The next decades will bring the effects of climate change –rising sea levels, warmer climates, more extreme weather – to the globe, the nation and our region. The Chesapeake Bay Area is virtually certain to experience higher sea levels, which will impact water levels in the tidal portions of the Potomac and Anacostia rivers. The region will very likely see higher temperatures and precipitation concentrated in heavier events.
Changes in Water Systems, Precipitation
Though sea levels are rising around the world, the Mid Atlantic and Chesapeake Bay Region also experience local land subsidence. The report estimates that sea levels have risen a foot in the Chesapeake Bay, and will continue to rise another 1-3 feet by the year 2100. Recently reaffirmed by the Maryland Climate Change Commission, this rise in Chesapeake water levels requires planning for additional impacts on coastal areas, including the communities along the tidal Potomac and Anacostia rivers.

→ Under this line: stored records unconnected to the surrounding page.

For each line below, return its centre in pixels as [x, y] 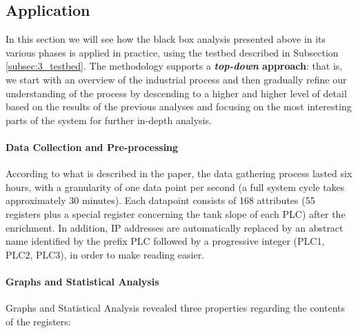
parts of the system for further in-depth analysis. [109, 120]
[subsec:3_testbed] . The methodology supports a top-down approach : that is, [174, 66]
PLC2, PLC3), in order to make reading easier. [105, 254]
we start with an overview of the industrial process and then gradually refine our [176, 79]
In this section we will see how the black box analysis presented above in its [166, 39]
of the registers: [38, 321]
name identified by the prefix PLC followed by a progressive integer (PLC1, [165, 241]
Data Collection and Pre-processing [92, 147]
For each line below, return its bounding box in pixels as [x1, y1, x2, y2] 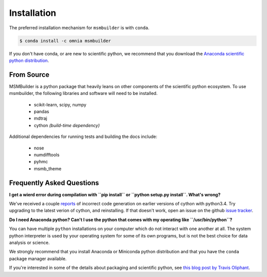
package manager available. [9, 255, 67, 262]
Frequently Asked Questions [9, 179, 99, 187]
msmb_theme [34, 166, 62, 172]
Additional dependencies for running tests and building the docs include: [9, 134, 158, 139]
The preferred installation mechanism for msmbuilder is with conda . [9, 25, 150, 31]
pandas [34, 108, 49, 114]
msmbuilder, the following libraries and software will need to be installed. [9, 91, 158, 96]
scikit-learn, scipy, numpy [34, 101, 87, 107]
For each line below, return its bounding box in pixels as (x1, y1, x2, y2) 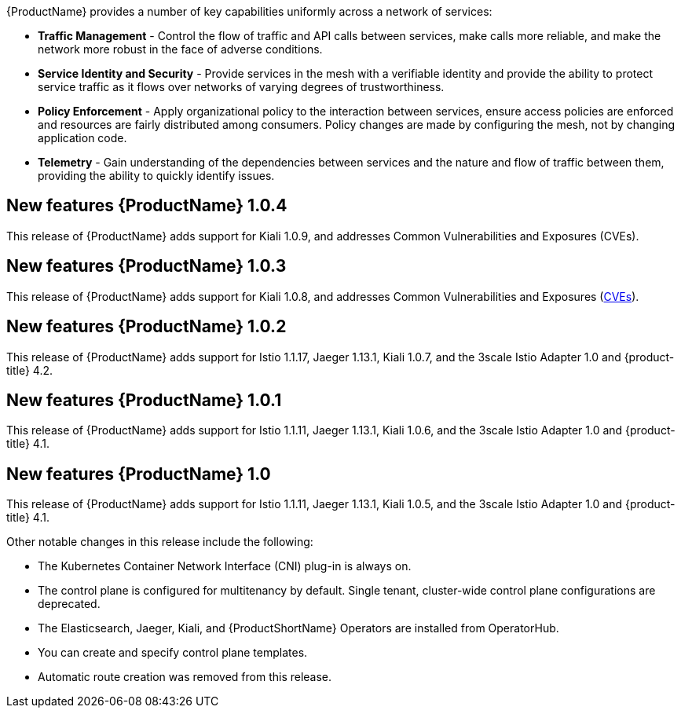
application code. (38, 131, 127, 145)
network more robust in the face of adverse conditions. (38, 42, 323, 56)
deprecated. (38, 597, 101, 611)
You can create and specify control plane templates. (38, 646, 308, 660)
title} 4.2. (6, 363, 53, 377)
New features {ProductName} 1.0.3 (6, 256, 287, 276)
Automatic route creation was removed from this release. (38, 670, 332, 684)
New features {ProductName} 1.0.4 (6, 196, 287, 216)
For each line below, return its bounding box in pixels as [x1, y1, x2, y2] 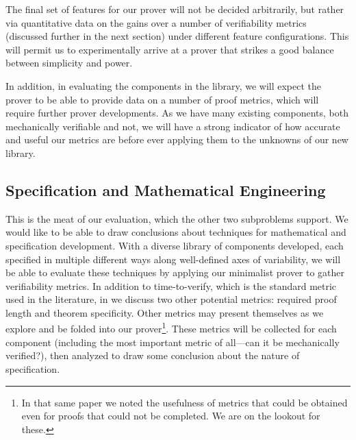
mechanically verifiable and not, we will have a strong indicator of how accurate [5, 119, 340, 133]
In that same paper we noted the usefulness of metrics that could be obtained [21, 395, 348, 409]
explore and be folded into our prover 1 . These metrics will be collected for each [5, 319, 337, 336]
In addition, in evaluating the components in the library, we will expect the [5, 78, 322, 93]
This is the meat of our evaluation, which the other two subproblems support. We [5, 211, 348, 225]
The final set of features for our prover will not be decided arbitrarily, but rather [5, 2, 344, 16]
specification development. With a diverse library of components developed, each [5, 238, 344, 252]
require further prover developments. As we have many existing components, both [5, 106, 349, 120]
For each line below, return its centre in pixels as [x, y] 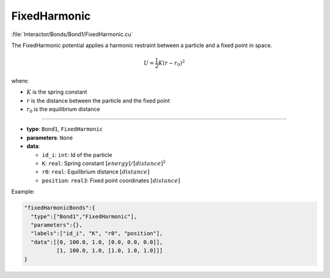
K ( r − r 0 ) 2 [172, 63]
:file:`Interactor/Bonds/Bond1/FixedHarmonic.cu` [72, 34]
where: [20, 81]
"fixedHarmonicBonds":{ [60, 208]
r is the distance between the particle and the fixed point [98, 100]
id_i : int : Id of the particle [77, 155]
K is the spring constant [57, 92]
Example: [23, 192]
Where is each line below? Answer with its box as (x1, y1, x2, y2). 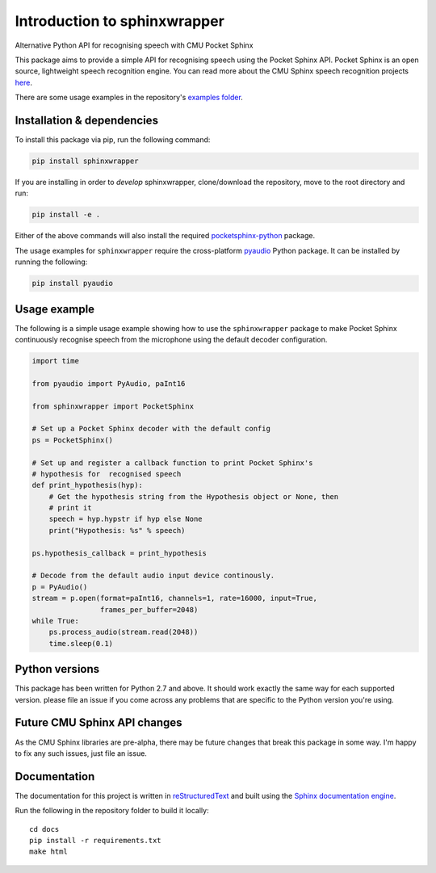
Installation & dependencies (15, 113, 159, 127)
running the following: (15, 257, 88, 267)
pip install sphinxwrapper (31, 157, 139, 166)
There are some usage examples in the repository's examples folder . (15, 93, 244, 103)
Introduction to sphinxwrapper (15, 12, 225, 30)
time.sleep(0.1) (48, 639, 113, 648)
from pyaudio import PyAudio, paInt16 (31, 379, 186, 388)
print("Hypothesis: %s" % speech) (48, 526, 186, 535)
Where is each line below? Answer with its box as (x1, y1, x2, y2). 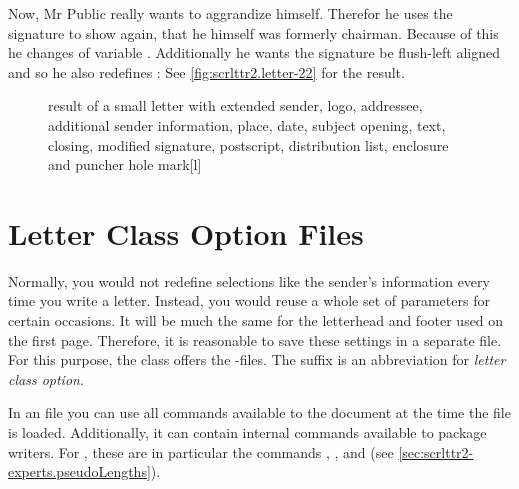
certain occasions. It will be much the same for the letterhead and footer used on (8, 310, 504, 331)
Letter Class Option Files (8, 212, 364, 253)
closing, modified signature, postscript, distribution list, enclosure (48, 134, 449, 155)
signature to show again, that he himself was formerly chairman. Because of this (8, 22, 499, 43)
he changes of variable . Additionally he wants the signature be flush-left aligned (8, 42, 500, 63)
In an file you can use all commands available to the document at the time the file (8, 402, 511, 423)
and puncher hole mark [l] (48, 154, 202, 175)
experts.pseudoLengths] (8, 461, 151, 482)
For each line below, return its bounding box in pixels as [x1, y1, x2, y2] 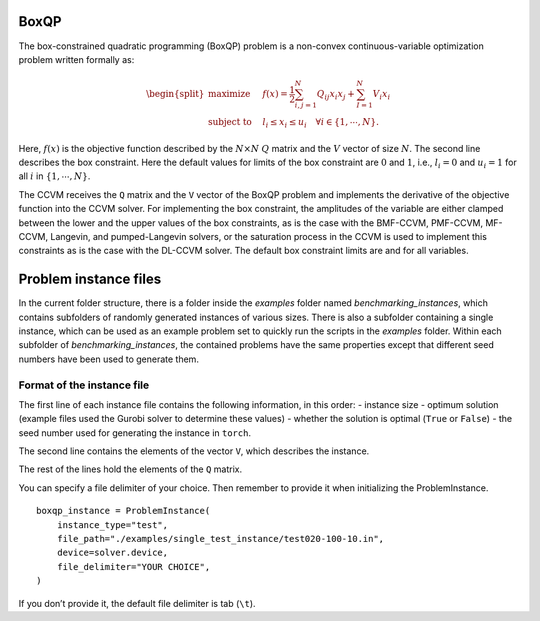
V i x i [372, 88, 391, 102]
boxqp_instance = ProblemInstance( [36, 505, 211, 517]
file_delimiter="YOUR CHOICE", [56, 561, 211, 572]
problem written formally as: [18, 53, 135, 65]
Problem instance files [18, 271, 162, 288]
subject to [208, 116, 252, 128]
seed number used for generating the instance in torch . [18, 426, 252, 439]
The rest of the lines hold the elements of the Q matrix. [18, 463, 243, 475]
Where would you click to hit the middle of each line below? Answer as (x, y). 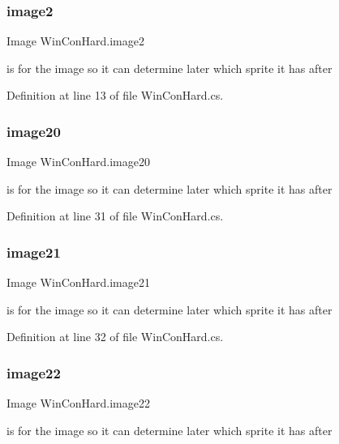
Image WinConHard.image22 (78, 403)
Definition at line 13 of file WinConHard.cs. (115, 95)
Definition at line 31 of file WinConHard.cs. (115, 216)
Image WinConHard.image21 (78, 282)
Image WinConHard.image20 (78, 162)
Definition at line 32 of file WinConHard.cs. (115, 337)
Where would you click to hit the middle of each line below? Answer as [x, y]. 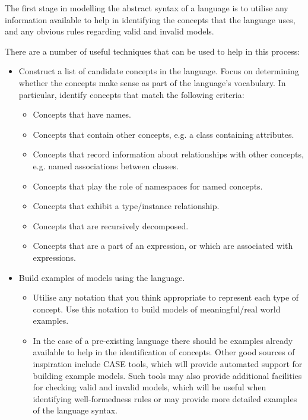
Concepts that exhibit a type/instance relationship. [126, 206]
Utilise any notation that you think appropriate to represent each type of [166, 297]
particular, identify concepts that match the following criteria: [131, 94]
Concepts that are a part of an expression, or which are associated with [163, 246]
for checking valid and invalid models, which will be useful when [150, 387]
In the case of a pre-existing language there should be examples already [163, 340]
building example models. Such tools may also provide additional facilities [167, 375]
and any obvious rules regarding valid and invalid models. [109, 31]
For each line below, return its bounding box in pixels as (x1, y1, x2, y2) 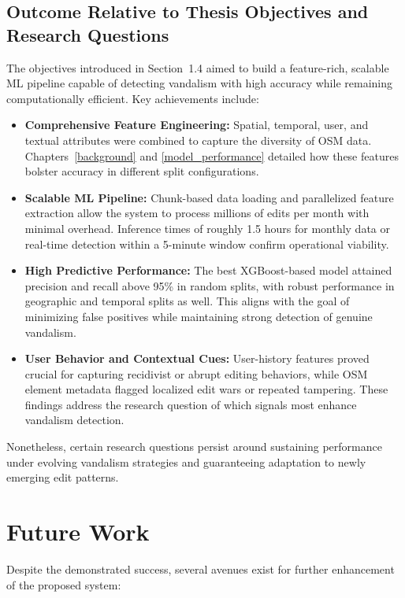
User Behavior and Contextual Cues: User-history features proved (24, 350, 370, 367)
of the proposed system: (6, 576, 121, 592)
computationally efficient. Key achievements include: (6, 90, 259, 106)
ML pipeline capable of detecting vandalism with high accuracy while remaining (6, 75, 392, 91)
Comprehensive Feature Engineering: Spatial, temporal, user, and (24, 116, 369, 133)
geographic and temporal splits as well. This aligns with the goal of (24, 293, 350, 309)
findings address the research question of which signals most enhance (24, 396, 357, 412)
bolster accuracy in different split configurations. (24, 163, 259, 179)
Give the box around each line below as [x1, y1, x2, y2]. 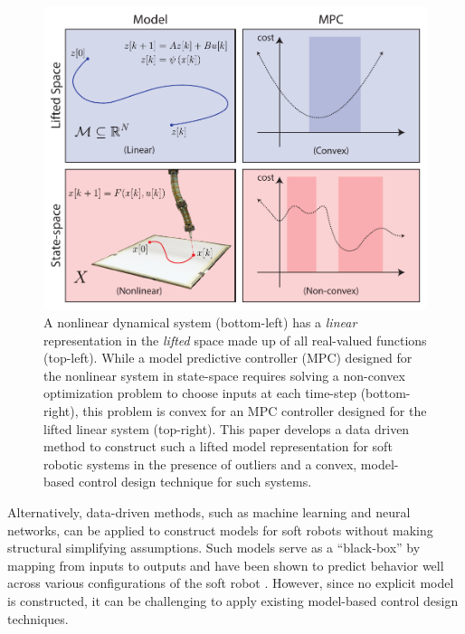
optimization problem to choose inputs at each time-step [43, 383, 356, 402]
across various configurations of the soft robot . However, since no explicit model [7, 573, 454, 592]
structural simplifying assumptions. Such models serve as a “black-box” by [7, 538, 421, 557]
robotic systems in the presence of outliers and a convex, [43, 454, 357, 473]
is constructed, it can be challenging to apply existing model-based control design [7, 591, 459, 610]
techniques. [7, 609, 69, 628]
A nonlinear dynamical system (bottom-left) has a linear [43, 313, 357, 331]
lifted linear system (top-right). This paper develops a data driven [43, 419, 410, 438]
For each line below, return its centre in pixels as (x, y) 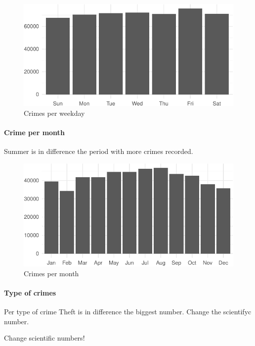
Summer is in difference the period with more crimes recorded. (99, 151)
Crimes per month (51, 273)
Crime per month (34, 132)
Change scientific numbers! (44, 338)
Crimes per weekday (54, 113)
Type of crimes (30, 293)
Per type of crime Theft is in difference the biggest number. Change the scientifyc (128, 312)
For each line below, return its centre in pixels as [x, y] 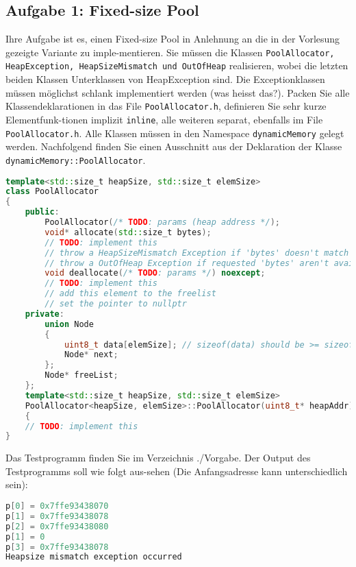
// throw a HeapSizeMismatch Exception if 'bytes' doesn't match [197, 253]
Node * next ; [91, 355]
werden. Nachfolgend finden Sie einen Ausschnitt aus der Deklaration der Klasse [174, 146]
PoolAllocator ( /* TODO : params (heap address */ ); [162, 222]
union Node [69, 324]
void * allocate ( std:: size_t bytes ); [128, 232]
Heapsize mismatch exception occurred [94, 557]
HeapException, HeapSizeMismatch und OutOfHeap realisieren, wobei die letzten [177, 65]
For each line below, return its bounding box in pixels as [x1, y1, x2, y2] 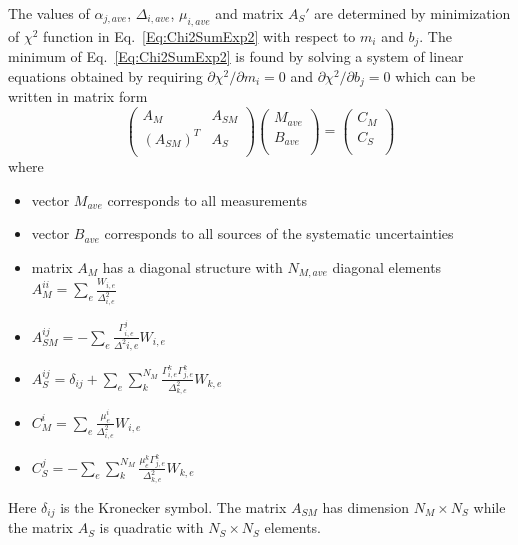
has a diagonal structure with [102, 256, 283, 277]
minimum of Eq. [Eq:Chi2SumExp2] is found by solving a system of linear [8, 46, 464, 67]
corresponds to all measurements [107, 189, 307, 210]
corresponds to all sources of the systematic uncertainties [104, 223, 454, 244]
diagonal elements [332, 256, 442, 277]
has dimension [322, 496, 410, 517]
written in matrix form [8, 86, 148, 107]
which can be [395, 65, 476, 86]
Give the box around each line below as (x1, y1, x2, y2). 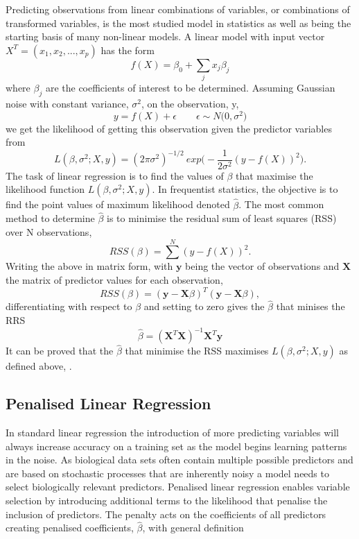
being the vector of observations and (185, 259, 340, 273)
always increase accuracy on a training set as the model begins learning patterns (6, 438, 347, 453)
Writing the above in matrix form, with (6, 259, 173, 273)
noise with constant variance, (6, 96, 129, 110)
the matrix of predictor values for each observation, (6, 273, 223, 287)
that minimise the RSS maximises (125, 343, 269, 358)
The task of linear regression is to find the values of (6, 168, 224, 182)
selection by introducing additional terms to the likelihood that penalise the (6, 493, 328, 508)
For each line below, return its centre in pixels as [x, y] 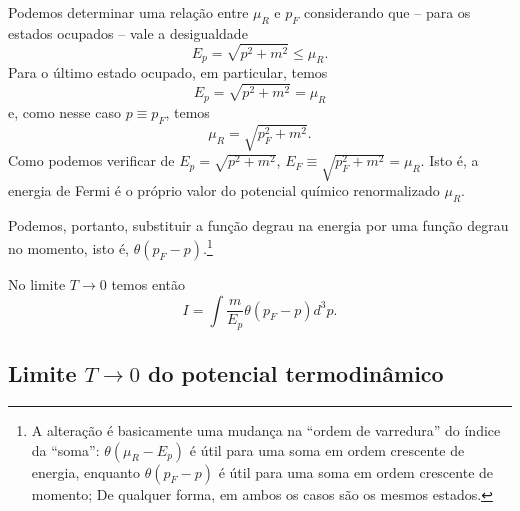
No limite [37, 284]
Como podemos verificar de [91, 160]
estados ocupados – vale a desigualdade [128, 32]
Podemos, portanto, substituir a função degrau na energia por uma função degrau [258, 224]
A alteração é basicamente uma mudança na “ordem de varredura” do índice [266, 429]
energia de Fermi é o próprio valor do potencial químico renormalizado [224, 190]
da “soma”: [65, 449]
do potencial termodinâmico [295, 373]
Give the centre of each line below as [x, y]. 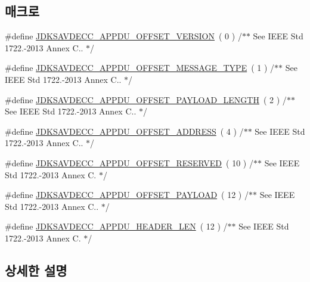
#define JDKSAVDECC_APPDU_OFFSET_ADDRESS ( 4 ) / [124, 131]
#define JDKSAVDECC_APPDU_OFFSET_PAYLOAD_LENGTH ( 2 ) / [146, 99]
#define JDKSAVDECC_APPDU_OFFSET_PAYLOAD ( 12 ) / [127, 195]
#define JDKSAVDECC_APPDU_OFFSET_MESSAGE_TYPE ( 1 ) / [140, 68]
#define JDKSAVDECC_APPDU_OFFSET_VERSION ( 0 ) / [123, 36]
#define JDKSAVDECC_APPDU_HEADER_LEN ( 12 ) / [116, 226]
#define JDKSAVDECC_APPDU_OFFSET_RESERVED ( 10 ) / [129, 162]
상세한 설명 [36, 270]
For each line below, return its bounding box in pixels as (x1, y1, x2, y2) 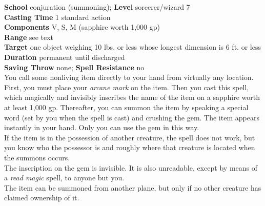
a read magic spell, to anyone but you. (4, 172, 125, 183)
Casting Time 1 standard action (4, 11, 111, 22)
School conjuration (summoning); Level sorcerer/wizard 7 (4, 2, 190, 12)
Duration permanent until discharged (4, 51, 125, 62)
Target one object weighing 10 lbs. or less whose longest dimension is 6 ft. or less (4, 42, 261, 52)
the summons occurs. (4, 152, 70, 162)
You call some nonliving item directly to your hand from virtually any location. (4, 72, 254, 83)
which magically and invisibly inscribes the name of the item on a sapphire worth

Extreme precipitation events will increase, causing flooding and damaged property. In the US, flood-prone lands will increase by 40 to 45-percent over the next 90 years, and as development in the DC region grows preparation will be required in low lying areas. Flooding due to megastorms, combined with wind and precipitation damage, costs the region millions of dollars annually, and is increasingly punctuated by “billion dollar events” like 2003’s Hurricane Isabel and last year’s Hurricane Sandy. This does not account for the dozens of lives lost in these events.
The report finds that as temperatures rise,the Chesapeake will effectively travel south in terms of temperature change. If greenhouse gases are not substantially reduced, by 2050, the summer water temperature of America’s largest estuary could mirror today’s North Carolina Sound; by 2100, the temperature may mirror the Central Coast of Florida. Rising temperatures and increased CO2 will decrease dissolved oxygen levels and acidification of the water, threatening oyster beds and aquatic vegetation. This has major implications for water quality throughout the region.
Preparing the Region
COG worked with a broad coalition of local stakeholders to develop the information summarized in this report and engage member communities with preparedness awareness. COG is working with various agencies in the region grappling with climate changes, such as NASA. “COG [began] working with us and others in preparation for events to explore the DC area’s climate risks, to define practical adaptations, and to explore how many organizations can work together to adapt,” notes Kim Toufectis, a Master Planer at NASA. “What began in New York, we look forward to sharing with our hometown,” continued Toufectis, highlighting the importance of applying best practices in climate adaptability.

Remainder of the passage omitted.